Note that Fluentd v0.12 does not support Windows since it’s very rare that your cluster would have to deal with a Windows machine. However, if you need to collect logs from a Windows server, Fluent has provided a guide on how you can do that. If you are working with a Redhat-based environment, refer to the guide for redhat, and if you are using a Debian-based server, refer to the guide for Debian. We will be installing fluentd using a Ruby gem, and this is a standard way you can use to install fluentd on any platform that supports gems.

The first thing you need to do is to set up a Network time protocol Daemon on your operating system so that Fluentd can have an accurate timestamp.
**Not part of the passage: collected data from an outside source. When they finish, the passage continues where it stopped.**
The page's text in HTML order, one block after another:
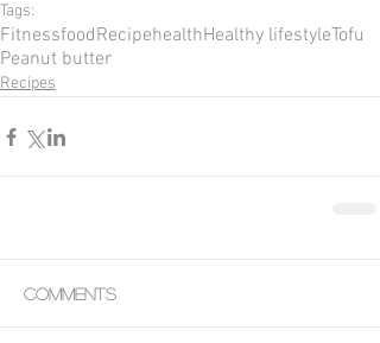
Tags:
FitnessfoodRecipehealthHealthy lifestyleTofu
Peanut butter
Recipes
Comments
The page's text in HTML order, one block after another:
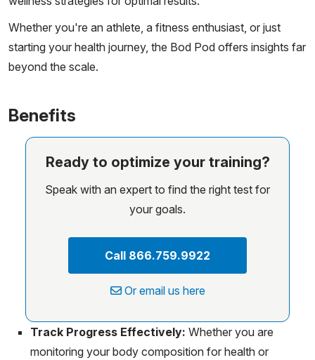
Whether you're an athlete, a fitness enthusiast, or just
starting your health journey, the Bod Pod offers insights far
beyond the scale.
Benefits
Track Progress Effectively: Whether you are
monitoring your body composition for health or
Ready to optimize your training?
Speak with an expert to find the right test for
your goals.
Call 866.759.9922
Or email us here
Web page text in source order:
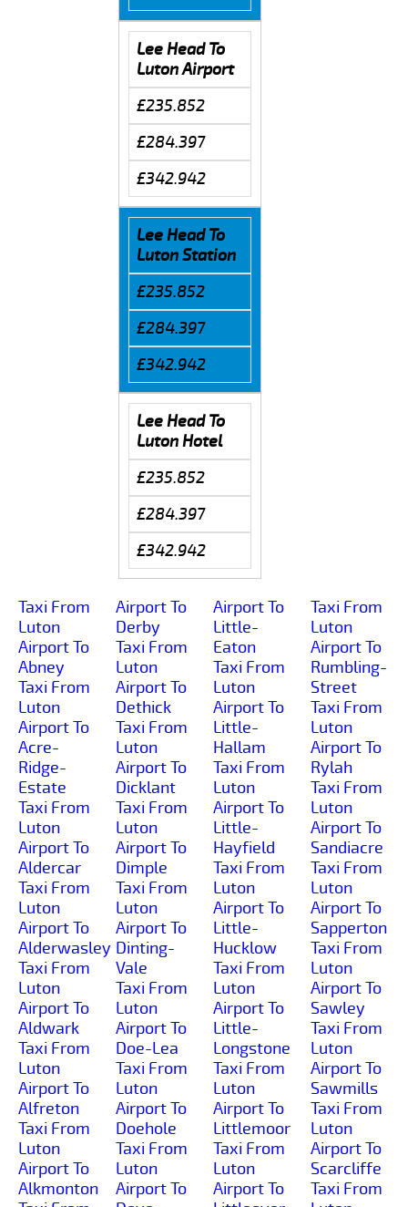
Lee Head To
Luton Airport
£235.852
£284.397
£342.942
Lee Head To
Luton Station
£235.852
£284.397
£342.942
Lee Head To
Luton Hotel
£235.852
£284.397
£342.942
Taxi From
Luton
Airport To
Abney
Taxi From
Luton
Airport To
Acre-
Ridge-
Estate
Taxi From
Luton
Airport To
Aldercar
Taxi From
Luton
Airport To
Alderwasley
Taxi From
Luton
Airport To
Aldwark
Taxi From
Luton
Airport To
Alfreton
Taxi From
Luton
Airport To
Alkmonton
Airport To
Derby
Taxi From
Luton
Airport To
Dethick
Taxi From
Luton
Airport To
Dicklant
Taxi From
Luton
Airport To
Dimple
Taxi From
Luton
Airport To
Dinting-
Vale
Taxi From
Luton
Airport To
Doe-Lea
Taxi From
Luton
Airport To
Doehole
Taxi From
Luton
Airport To
Airport To
Little-
Eaton
Taxi From
Luton
Airport To
Little-
Hallam
Taxi From
Luton
Airport To
Little-
Hayfield
Taxi From
Luton
Airport To
Little-
Hucklow
Taxi From
Luton
Airport To
Little-
Longstone
Taxi From
Luton
Airport To
Littlemoor
Taxi From
Luton
Airport To
Taxi From
Luton
Airport To
Rumbling-
Street
Taxi From
Luton
Airport To
Rylah
Taxi From
Luton
Airport To
Sandiacre
Taxi From
Luton
Airport To
Sapperton
Taxi From
Luton
Airport To
Sawley
Taxi From
Luton
Airport To
Sawmills
Taxi From
Luton
Airport To
Scarcliffe
Taxi From
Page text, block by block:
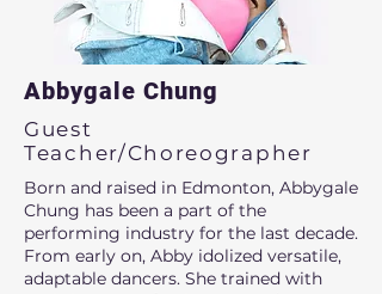
Abbygale Chung
Guest
Teacher/Choreographer
Born and raised in Edmonton, Abbygale
Chung has been a part of the
performing industry for the last decade.
From early on, Abby idolized versatile,
adaptable dancers. She trained with
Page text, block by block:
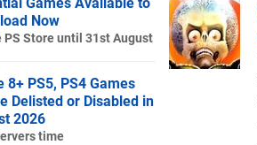
Now
PS Store until 31st August
8+ PS5, PS4 Games
Delisted or Disabled in
2026
time
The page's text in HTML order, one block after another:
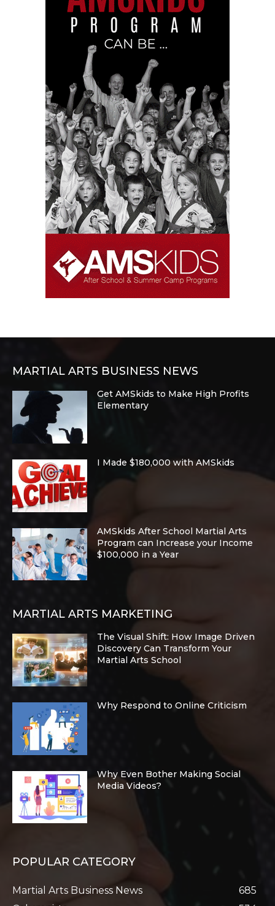
MARTIAL ARTS BUSINESS NEWS
Get AMSkids to Make High Profits
Elementary
I Made $180,000 with AMSkids
AMSkids After School Martial Arts
Program can Increase your Income
$100,000 in a Year
MARTIAL ARTS MARKETING
The Visual Shift: How Image Driven
Discovery Can Transform Your
Martial Arts School
Why Respond to Online Criticism
Why Even Bother Making Social
Media Videos?
POPULAR CATEGORY
Martial Arts Business News
685
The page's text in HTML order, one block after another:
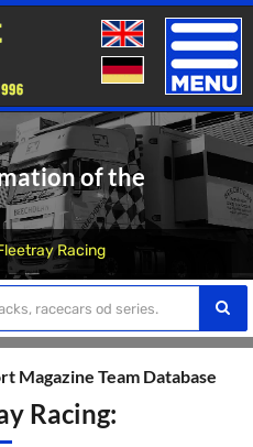
Toggle
of the
Racing
Magazine Team Database
Racing:
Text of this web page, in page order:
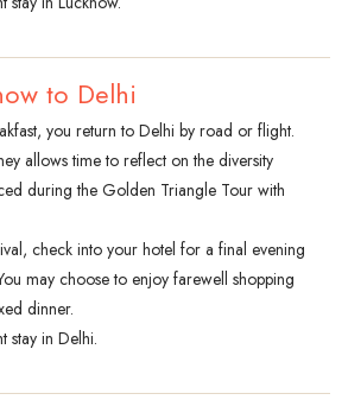
to Delhi
you return to Delhi by road or flight.
allows time to reflect on the diversity
during the Golden Triangle Tour with
check into your hotel for a final evening
may choose to enjoy farewell shopping
dinner.
stay in Delhi.
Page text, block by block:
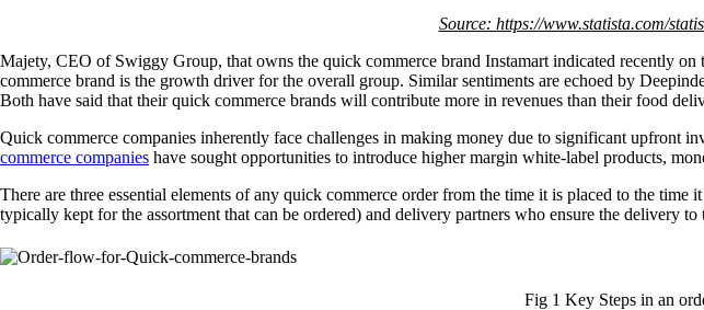
Source: https://www.statista.com/
Majety, CEO of Swiggy Group, that owns the quick commerce brand Instamart indicated recently
commerce brand is the growth driver for the overall group. Similar sentiments are echoed by
Both have said that their quick commerce brands will contribute more in revenues than their food
Quick commerce companies inherently face challenges in making money due to significant upfront
commerce companies have sought opportunities to introduce higher margin white-label products,
There are three essential elements of any quick commerce order from the time it is placed to the
typically kept for the assortment that can be ordered) and delivery partners who ensure the delivery to
Fig 1 Key Steps in an
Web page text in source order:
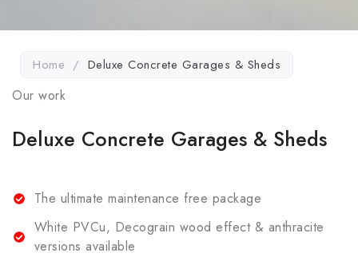
Home / Deluxe Concrete Garages & Sheds​
Our work
Deluxe Concrete Garages & Sheds
The ultimate maintenance free package
White PVCu, Decograin wood effect & anthracite
versions available
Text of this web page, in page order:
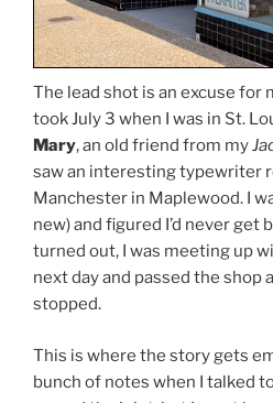
The lead shot is an excuse for
took July 3 when I was in St.
Mary, an old friend from my
saw an interesting typewriter
Manchester in Maplewood. I
new) and figured I’d never get
turned out, I was meeting up
next day and passed the shop
stopped.
This is where the story gets
bunch of notes when I talked
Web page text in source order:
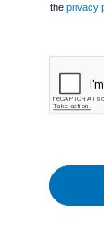
the privacy
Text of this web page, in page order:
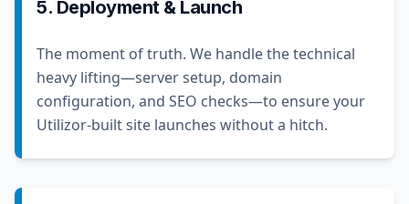
5. Deployment & Launch
The moment of truth. We handle the technical
heavy lifting—server setup, domain
configuration, and SEO checks—to ensure your
Utilizor-built site launches without a hitch.
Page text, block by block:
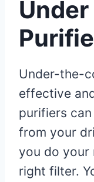
Under-the-
effective
purifiers
from your
you do your
right filter.

Since the time an event occurs is crucial to the system, this is a rather necessary step.

The next thing that needs consideration is the file descriptor limit. The file descriptor limit determines how many open files you can have at a moment, and since fluent would generally deal with thousands of files at once, your operating system needs to be able to cater to this need:

root soft nofile 65536
root hard nofile 65536
* soft nofile 65536
* hard nofile 65536

You likely don’t need to do this last preparation step, but if you are running a high-load environment, make sure you optimize your network kernel parameters.

Since we are using a ruby gem, you would have to install a ruby interpreter. Make sure your version is 1.9.3 or higher. You also need the ruby-dev package installed. Both can be installed using sudo apt install ruby-full on ubuntu and sudo yum install ruby in RHEL.

Next, we get to installing the Fluentd gem and running it:

gem install fluentd -v "~> 0.12.0" --no-ri --no-rdoc
fluentd --setup ./fluent
fluentd -c ./fluent/fluent.conf -vv &
echo '{"json":"message"}' | fluent-cat debug.test

If you now get a message output similar to debug.test: {"json":"message"}, then you have successfully set up Fluentd on your development environment. Now it’s time to create some Fluentd configuration files. We have already looked at the syntax that makes up these files, and now we will look at how to use this syntax from end to end.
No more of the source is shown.